Extract the lines from the first one in the records below through the line containing "On demand loading", keeping both ends and leaving out any pictures.

<<<<

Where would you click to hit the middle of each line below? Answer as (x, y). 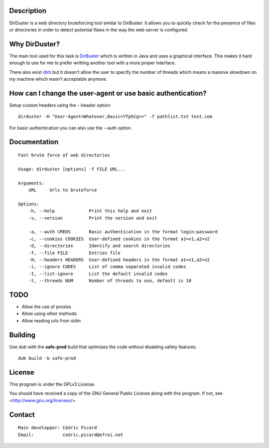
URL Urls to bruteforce (63, 190)
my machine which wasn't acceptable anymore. (58, 79)
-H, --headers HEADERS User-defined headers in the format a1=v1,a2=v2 (119, 260)
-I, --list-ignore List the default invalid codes (98, 274)
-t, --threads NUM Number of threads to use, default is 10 (110, 281)
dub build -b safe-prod (47, 358)
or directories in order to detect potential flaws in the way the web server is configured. (99, 29)
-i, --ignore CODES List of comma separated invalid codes (107, 267)
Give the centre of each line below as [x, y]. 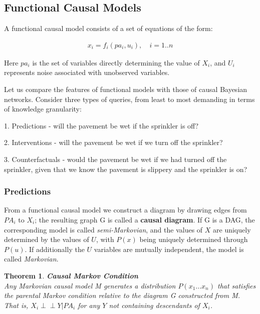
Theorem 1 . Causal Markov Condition [71, 275]
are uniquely [232, 229]
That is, [16, 305]
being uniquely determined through [194, 239]
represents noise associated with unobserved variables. [87, 72]
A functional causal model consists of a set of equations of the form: [108, 28]
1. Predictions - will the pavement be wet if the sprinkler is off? [101, 125]
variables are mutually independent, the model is [169, 249]
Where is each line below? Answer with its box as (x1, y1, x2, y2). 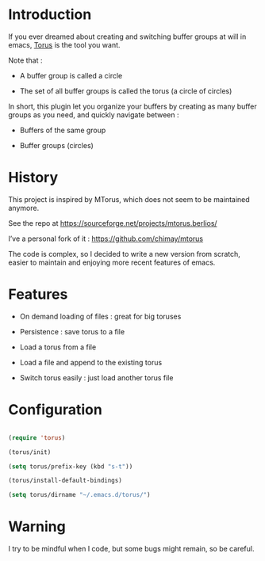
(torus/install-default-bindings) (8, 477, 123, 485)
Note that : (8, 55, 43, 65)
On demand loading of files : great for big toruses (19, 311, 182, 321)
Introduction (8, 6, 92, 24)
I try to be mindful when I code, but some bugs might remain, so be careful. (8, 544, 255, 554)
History (8, 169, 59, 187)
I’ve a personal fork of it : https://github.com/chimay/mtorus (8, 234, 204, 243)
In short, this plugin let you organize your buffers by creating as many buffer (8, 101, 257, 111)
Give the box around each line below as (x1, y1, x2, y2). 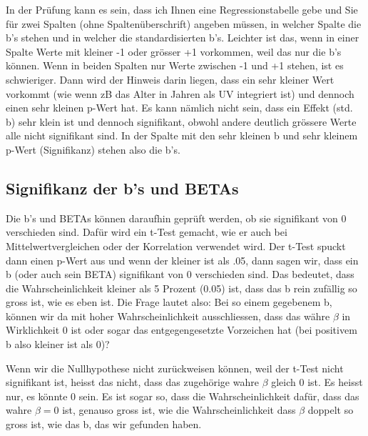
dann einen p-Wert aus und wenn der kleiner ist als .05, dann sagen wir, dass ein (6, 252, 359, 267)
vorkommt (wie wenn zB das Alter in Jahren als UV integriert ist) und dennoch (6, 86, 354, 101)
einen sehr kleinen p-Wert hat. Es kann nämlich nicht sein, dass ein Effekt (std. (6, 100, 353, 115)
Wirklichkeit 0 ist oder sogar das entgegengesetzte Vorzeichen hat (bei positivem (6, 322, 357, 337)
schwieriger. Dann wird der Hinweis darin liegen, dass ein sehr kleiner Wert (6, 71, 334, 86)
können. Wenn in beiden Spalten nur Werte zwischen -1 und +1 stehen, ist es (6, 58, 344, 73)
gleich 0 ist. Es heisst (271, 375, 363, 390)
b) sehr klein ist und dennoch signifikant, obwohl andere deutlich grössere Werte (6, 114, 357, 129)
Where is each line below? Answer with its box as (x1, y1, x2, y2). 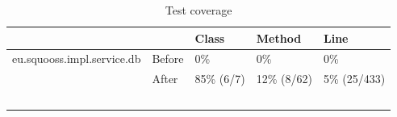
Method (256, 29, 302, 46)
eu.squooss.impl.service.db (12, 50, 141, 67)
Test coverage (165, 2, 232, 18)
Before (152, 50, 184, 67)
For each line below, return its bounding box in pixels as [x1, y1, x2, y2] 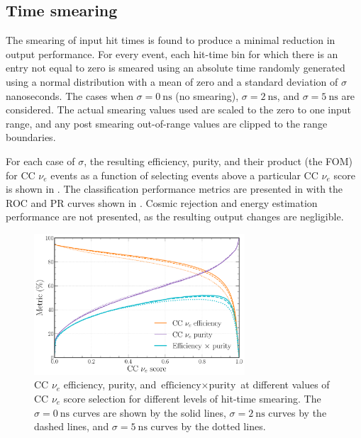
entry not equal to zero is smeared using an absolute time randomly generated [6, 60, 345, 75]
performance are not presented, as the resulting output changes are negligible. [6, 209, 344, 224]
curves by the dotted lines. [150, 419, 266, 434]
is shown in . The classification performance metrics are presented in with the [6, 181, 343, 196]
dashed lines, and [34, 419, 109, 434]
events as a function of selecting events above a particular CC [50, 167, 318, 182]
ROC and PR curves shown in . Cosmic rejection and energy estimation [6, 195, 318, 210]
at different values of [240, 377, 330, 392]
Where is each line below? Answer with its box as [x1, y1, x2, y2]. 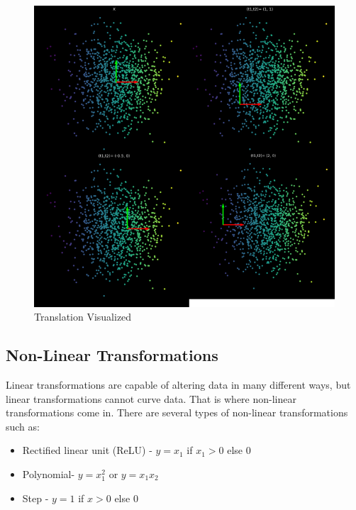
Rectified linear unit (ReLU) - [22, 443, 152, 458]
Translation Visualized [34, 309, 132, 324]
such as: [6, 418, 40, 433]
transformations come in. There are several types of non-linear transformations [6, 405, 348, 420]
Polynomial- [22, 466, 75, 481]
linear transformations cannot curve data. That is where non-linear [6, 391, 296, 406]
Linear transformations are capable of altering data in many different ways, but [6, 377, 351, 392]
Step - [22, 490, 49, 505]
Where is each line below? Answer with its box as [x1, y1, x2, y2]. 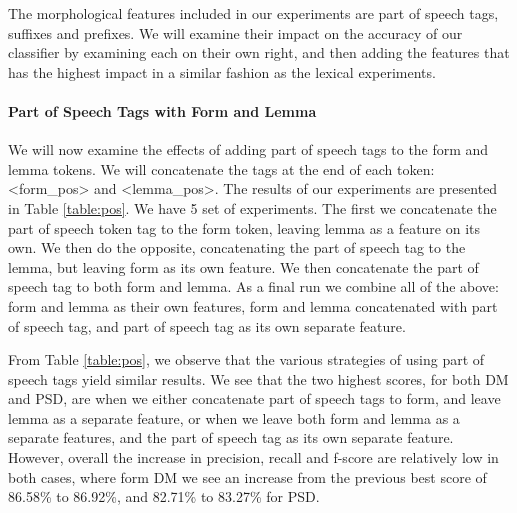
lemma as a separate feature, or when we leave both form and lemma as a [8, 407, 460, 428]
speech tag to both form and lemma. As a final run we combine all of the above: [8, 276, 499, 297]
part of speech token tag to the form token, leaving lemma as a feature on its [8, 217, 481, 238]
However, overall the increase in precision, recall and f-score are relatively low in [8, 447, 499, 468]
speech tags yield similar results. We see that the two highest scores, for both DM [8, 368, 509, 389]
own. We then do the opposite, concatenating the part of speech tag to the [8, 237, 466, 258]
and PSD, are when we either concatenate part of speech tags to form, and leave [8, 388, 501, 409]
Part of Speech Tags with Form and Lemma [8, 100, 317, 121]
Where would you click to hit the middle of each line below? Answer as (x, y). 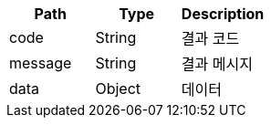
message (41, 63)
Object (118, 89)
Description (223, 14)
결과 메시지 (217, 64)
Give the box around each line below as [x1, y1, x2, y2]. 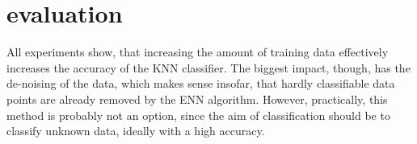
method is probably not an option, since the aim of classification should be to [6, 106, 390, 123]
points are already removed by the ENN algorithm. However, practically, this [6, 90, 388, 107]
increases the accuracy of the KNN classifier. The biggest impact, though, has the [6, 59, 411, 76]
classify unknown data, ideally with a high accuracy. [6, 122, 265, 139]
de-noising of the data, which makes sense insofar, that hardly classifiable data [6, 75, 395, 92]
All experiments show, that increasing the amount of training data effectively [6, 43, 389, 60]
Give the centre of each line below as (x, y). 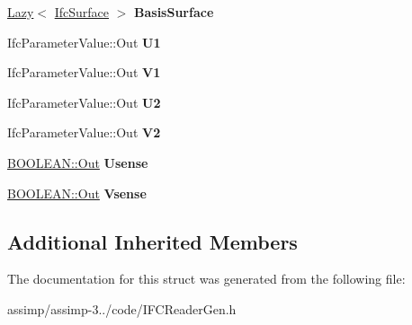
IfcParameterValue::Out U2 (84, 102)
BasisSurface (174, 12)
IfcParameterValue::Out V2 (84, 132)
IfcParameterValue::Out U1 (84, 42)
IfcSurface (82, 12)
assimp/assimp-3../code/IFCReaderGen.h (122, 308)
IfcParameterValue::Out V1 (84, 72)
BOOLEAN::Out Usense (78, 162)
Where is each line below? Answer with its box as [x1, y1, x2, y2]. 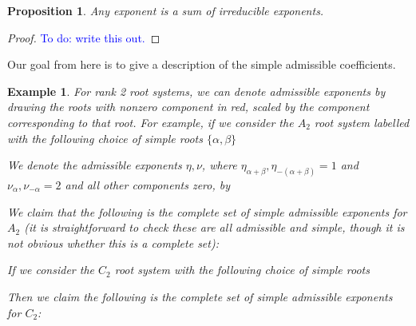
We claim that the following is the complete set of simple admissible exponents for [7, 203, 407, 220]
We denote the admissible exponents [7, 157, 182, 173]
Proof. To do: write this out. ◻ [7, 29, 160, 46]
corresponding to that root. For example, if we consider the [7, 113, 294, 130]
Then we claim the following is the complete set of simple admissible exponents [7, 288, 393, 304]
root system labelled [314, 113, 410, 130]
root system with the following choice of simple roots [114, 261, 370, 278]
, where [201, 157, 237, 173]
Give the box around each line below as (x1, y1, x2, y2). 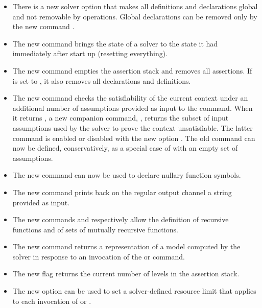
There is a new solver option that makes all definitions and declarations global (12, 1, 258, 11)
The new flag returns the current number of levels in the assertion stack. (12, 268, 240, 279)
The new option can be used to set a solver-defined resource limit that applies (12, 286, 256, 296)
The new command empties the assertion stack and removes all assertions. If (12, 65, 252, 76)
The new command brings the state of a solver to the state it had (12, 38, 218, 49)
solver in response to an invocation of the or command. (12, 251, 185, 262)
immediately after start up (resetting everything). (12, 48, 168, 59)
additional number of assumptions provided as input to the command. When (12, 102, 253, 113)
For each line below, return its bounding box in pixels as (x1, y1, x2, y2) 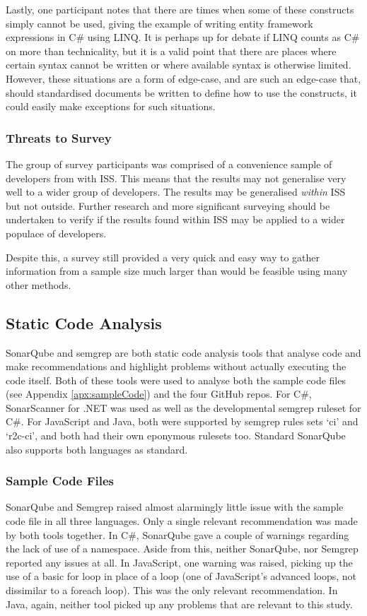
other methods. (6, 277, 71, 292)
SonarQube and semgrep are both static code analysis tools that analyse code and (6, 345, 361, 360)
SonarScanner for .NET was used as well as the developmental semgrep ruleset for (6, 400, 361, 415)
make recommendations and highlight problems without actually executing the (6, 359, 346, 374)
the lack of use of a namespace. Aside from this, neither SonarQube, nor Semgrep (6, 541, 359, 556)
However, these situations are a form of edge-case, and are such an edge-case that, (6, 71, 361, 85)
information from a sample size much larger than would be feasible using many (6, 263, 348, 278)
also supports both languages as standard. (6, 442, 188, 456)
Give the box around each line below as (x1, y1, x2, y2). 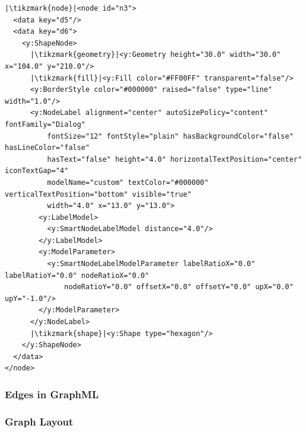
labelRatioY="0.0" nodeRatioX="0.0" (5, 271, 149, 280)
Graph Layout (5, 414, 74, 428)
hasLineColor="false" (5, 143, 90, 152)
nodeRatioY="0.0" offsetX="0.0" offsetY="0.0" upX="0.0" (64, 283, 294, 292)
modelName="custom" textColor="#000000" (47, 178, 209, 187)
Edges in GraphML (5, 386, 99, 401)
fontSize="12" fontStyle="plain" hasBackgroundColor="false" (47, 132, 294, 140)
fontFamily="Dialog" (5, 120, 86, 129)
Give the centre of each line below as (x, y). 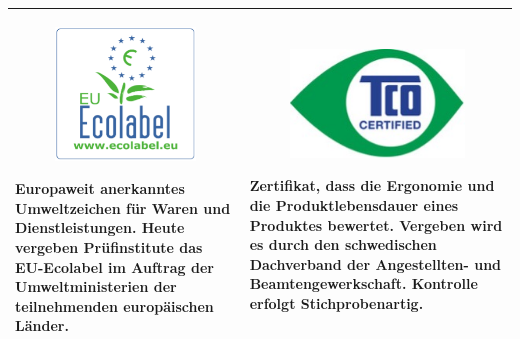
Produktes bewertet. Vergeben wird (376, 224)
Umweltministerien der (96, 286)
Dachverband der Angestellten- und (375, 263)
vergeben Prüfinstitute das (109, 247)
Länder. (42, 325)
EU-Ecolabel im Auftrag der (114, 266)
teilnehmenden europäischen (114, 305)
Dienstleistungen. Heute (100, 227)
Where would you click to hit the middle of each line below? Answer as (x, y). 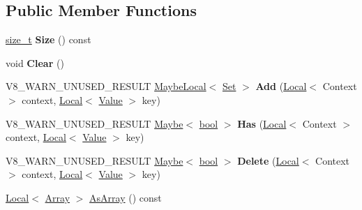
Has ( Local (262, 123)
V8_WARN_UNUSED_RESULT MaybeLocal (106, 86)
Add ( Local (281, 86)
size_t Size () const (48, 39)
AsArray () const (126, 197)
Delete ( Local (268, 160)
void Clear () (35, 62)
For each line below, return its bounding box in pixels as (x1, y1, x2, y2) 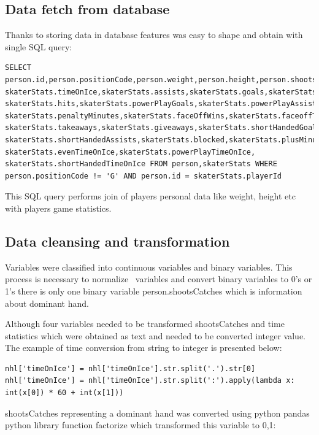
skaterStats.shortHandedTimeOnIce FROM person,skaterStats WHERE (5, 160, 277, 169)
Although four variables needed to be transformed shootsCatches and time (5, 317, 285, 330)
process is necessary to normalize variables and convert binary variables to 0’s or (5, 272, 312, 285)
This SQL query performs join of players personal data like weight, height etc (5, 190, 296, 202)
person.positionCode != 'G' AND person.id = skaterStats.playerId (5, 171, 282, 180)
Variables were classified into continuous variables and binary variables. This (5, 260, 293, 273)
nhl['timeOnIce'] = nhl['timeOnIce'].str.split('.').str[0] (5, 364, 256, 373)
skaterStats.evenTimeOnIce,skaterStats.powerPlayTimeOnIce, (5, 147, 256, 156)
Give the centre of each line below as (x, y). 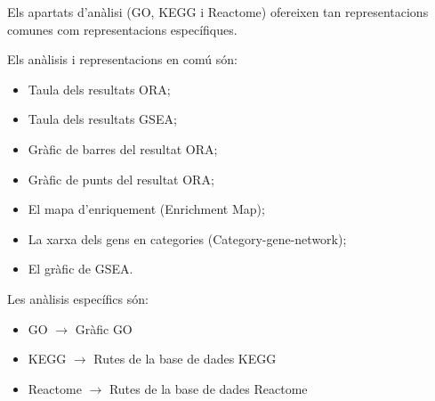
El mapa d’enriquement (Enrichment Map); (146, 209)
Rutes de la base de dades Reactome (208, 388)
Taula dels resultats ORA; (99, 89)
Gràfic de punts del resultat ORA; (121, 179)
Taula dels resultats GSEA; (102, 119)
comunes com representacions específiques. (122, 29)
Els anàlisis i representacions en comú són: (122, 59)
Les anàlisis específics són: (78, 298)
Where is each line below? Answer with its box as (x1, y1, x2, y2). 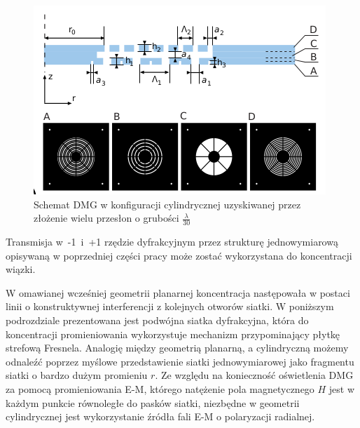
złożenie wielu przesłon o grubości (34, 210, 179, 225)
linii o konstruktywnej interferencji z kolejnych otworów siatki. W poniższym (6, 299, 334, 314)
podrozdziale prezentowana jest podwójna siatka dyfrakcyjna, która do (6, 312, 309, 327)
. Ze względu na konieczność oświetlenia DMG (155, 368, 354, 382)
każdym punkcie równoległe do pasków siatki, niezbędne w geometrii (6, 395, 300, 410)
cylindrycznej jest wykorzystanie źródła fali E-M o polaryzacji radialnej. (6, 409, 315, 424)
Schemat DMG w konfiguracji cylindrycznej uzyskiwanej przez (34, 196, 301, 211)
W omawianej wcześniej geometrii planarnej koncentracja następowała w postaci (6, 285, 350, 300)
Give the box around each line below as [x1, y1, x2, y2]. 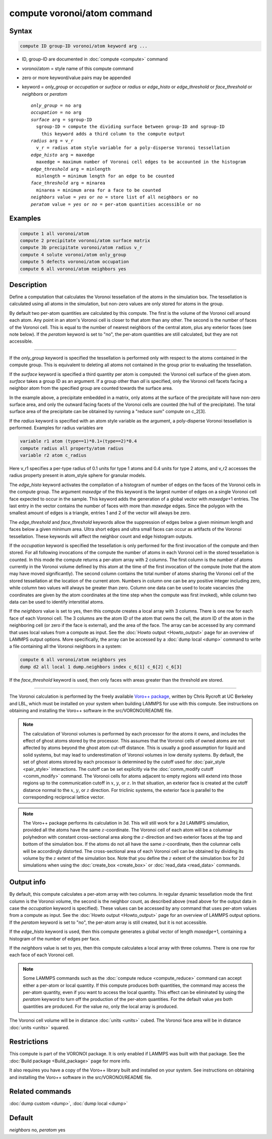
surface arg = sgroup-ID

>>>>

- Answer -
Where would you click to hit the middle of each line below? Answer as (x, y). 
URL Urls to bruteforce (63, 190)
my machine which wasn't acceptable anymore. (58, 79)
-H, --headers HEADERS User-defined headers in the format a1=v1,a2=v2 (119, 260)
-I, --list-ignore List the default invalid codes (98, 274)
-t, --threads NUM Number of threads to use, default is 10 (110, 281)
dub build -b safe-prod (47, 358)
or directories in order to detect potential flaws in the way the web server is configured. (99, 29)
-i, --ignore CODES List of comma separated invalid codes (107, 267)
Give the centre of each line below as [x, y]. 
Theorem 1 . Causal Markov Condition [71, 275]
are uniquely [232, 229]
That is, [16, 305]
being uniquely determined through [194, 239]
represents noise associated with unobserved variables. [87, 72]
A functional causal model consists of a set of equations of the form: [108, 28]
1. Predictions - will the pavement be wet if the sprinkler is off? [101, 125]
variables are mutually independent, the model is [169, 249]
Where is each line below? Answer with its box as (x1, y1, x2, y2). 
(torus/install-default-bindings) (8, 477, 123, 485)
Note that : (8, 55, 43, 65)
On demand loading of files : great for big toruses (19, 311, 182, 321)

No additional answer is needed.